In just 10 years, smartphone usage has climbed almost 700% with no expectation of slowing down.1 In order to support the growing bandwidth, cellular providers work on a next-generation operating model with more frequent releases. We hear a lot about “5th generation (5G)” and “Long-term Evolution (LTE)” technology, but the typical consumer may not understand what these terms mean.
As more community corrections agencies leverage technology to enhance community supervision, we want to help you understand the impact and future implications. Each generation of wireless technology has the potential to reduce cost, increase device longevity, and provide more reliable supervision techniques for agencies.
The primary goal of next generation networks is to support more users and faster data transfers. To understand where cellular network technology is headed, it’s helpful to look back on the different cellular generations.
The History of Wireless Networks
1st Generation (1G)
The first generation was introduced in the late 1970s and ran on an analog system. Motorola, Inc. produced the first commercially available cellphone in 1983, named DynaTAC. The device ran on 1G with limited coverage, poor sound quality, and zero security. While revolutionary at the time, providers quickly recognized the need for a more reliable and secure communication channel.
2nd Generation (2G)
2G launched in the early ‘90s through one of two communication technologies to handle the demand for mobile broadband. This generation transferred data from one device to another with text messages and multimedia content, changing the way we communicate.
The Global System for Mobile Communication (GSM) and Code Division Multiple Access (CDMA) networks provided many fundamental features still in use today, including Short Message Service (SMS), internal roaming, conference calls, call holding, and billing based on long-distance calls.2 The main distinction between the two networks is GSM transmitted data and voice simultaneously, while CDMA did not. As a result, approximately 95% of the world’s devices operated under GSM.3
3rd Generation (3G)
As the world became more digital, 3G was introduced in 2001 to facilitate greater voice and data capacity, support a wider range of applications, and increase data transmission at a lower cost. During the 3G era, smartphone technology emerged giving us the ability to stream data, surf the internet, listen to music, conduct video conferences, and send emails. By this stage, CDMA technology had progressed and became equivalent to GSM. While 3G mobile devices operated on GSM and CDMA, the emergence of LTE technology would soon make these networks obsolete.
4th Generation (4G)
In 2010, the focus was on 4G and the implementation of Long-term Evolution (LTE) technology-enabled devices. 4G was a major milestone for wireless technology as it enhanced mobile applications, high-definition TV, video conferencing, cloud-computing, and gaming. 4G’s backward compatibility created some panic in the technology industry as devices on GSM and CDMA networks will be inoperable at the end of 2022.

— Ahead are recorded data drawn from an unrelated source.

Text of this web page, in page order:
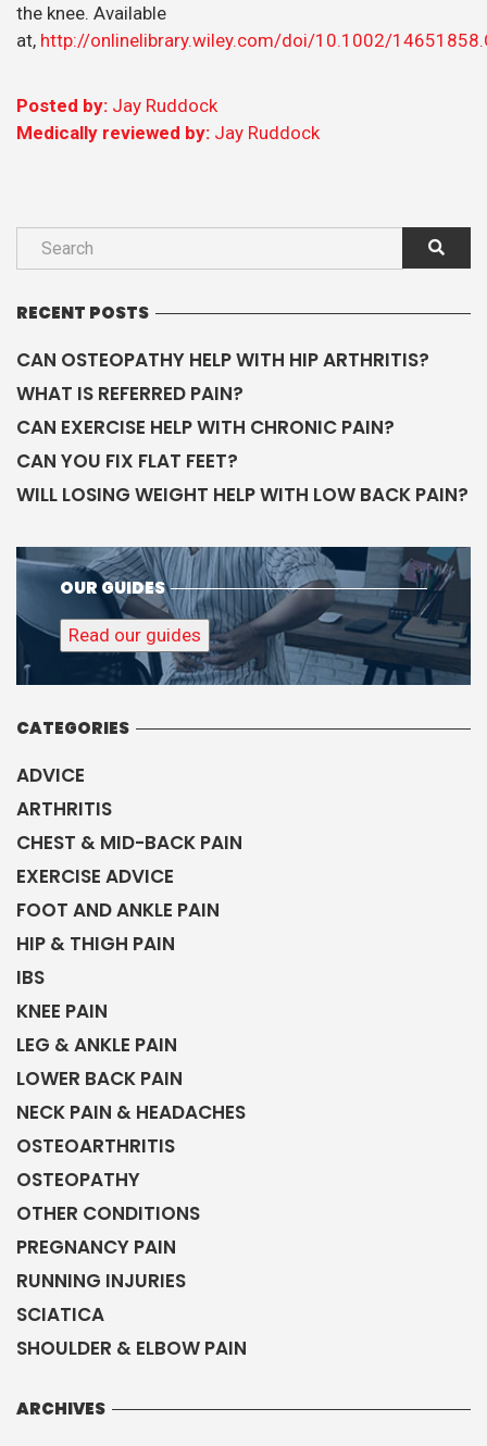
the knee. Available
at, http://onlinelibrary.wiley.com/doi/10.1002/
Posted by: Jay Ruddock
Medically reviewed by: Jay Ruddock
RECENT POSTS
CAN OSTEOPATHY HELP WITH HIP ARTHRITIS?
WHAT IS REFERRED PAIN?
CAN EXERCISE HELP WITH CHRONIC PAIN?
CAN YOU FIX FLAT FEET?
WILL LOSING WEIGHT HELP WITH LOW BACK PAIN?
OUR GUIDES
Read our guides
CATEGORIES
ADVICE
ARTHRITIS
CHEST & MID-BACK PAIN
EXERCISE ADVICE
FOOT AND ANKLE PAIN
HIP & THIGH PAIN
IBS
KNEE PAIN
LEG & ANKLE PAIN
LOWER BACK PAIN
NECK PAIN & HEADACHES
OSTEOARTHRITIS
OSTEOPATHY
OTHER CONDITIONS
PREGNANCY PAIN
RUNNING INJURIES
SCIATICA
SHOULDER & ELBOW PAIN
ARCHIVES
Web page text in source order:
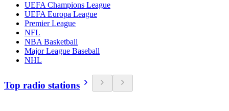
UEFA Champions League
UEFA Europa League
Premier League
NFL
NBA Basketball
Major League Baseball
NHL
Top radio stations
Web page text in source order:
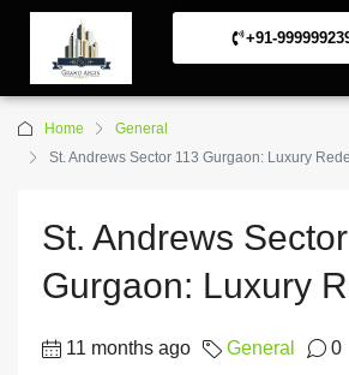
+91-
Home
General
St. Andrews Sector 113 Gurgaon: Luxury
St. Andrews
Gurgaon: Luxury
11 months ago General 0

What’s Next for Wireless Technology?
5th Generation (5G)
While you have probably heard about 5G technology, it is still under development. The future of 5G will support wireless Virtual Reality (VR) gaming, remote control robots, and driverless vehicles. The new generation promises even faster data rates, higher connection density, and lower latency, but it will take some time before we see the tangible benefits of 5G.
Implications for Community Corrections
The progressive transformation has both benefits and disadvantages. Wireless network improvements give electronic monitoring (EM) devices the opportunity to hold and transfer more data at faster speeds, making them more agile and reliable. However, devices running on the previous generation, GSM and CDMA wireless systems, are scheduled to become inoperable by the end of 2022.
When choosing an EM provider, agencies need cost-effective solutions that meet their current and future needs. BI considers these needs on a daily basis and has worked diligently to integrate LTE technology into our present and future products, including GPS, alcohol, RF, and mobile solutions. According to Joe Newell, Senior Director of BI Labs and Wireless Strategy, “One of the core missions of our research is to continually evaluate each new generation of wireless technology and understand how it can improve the products and services we offer. As a result, we’ve engineered BI LOC8® XT and BI HomeGuard® 20|20 to operate on both 4G and 5G networks, providing our public sector partners with the longevity on which they depend.”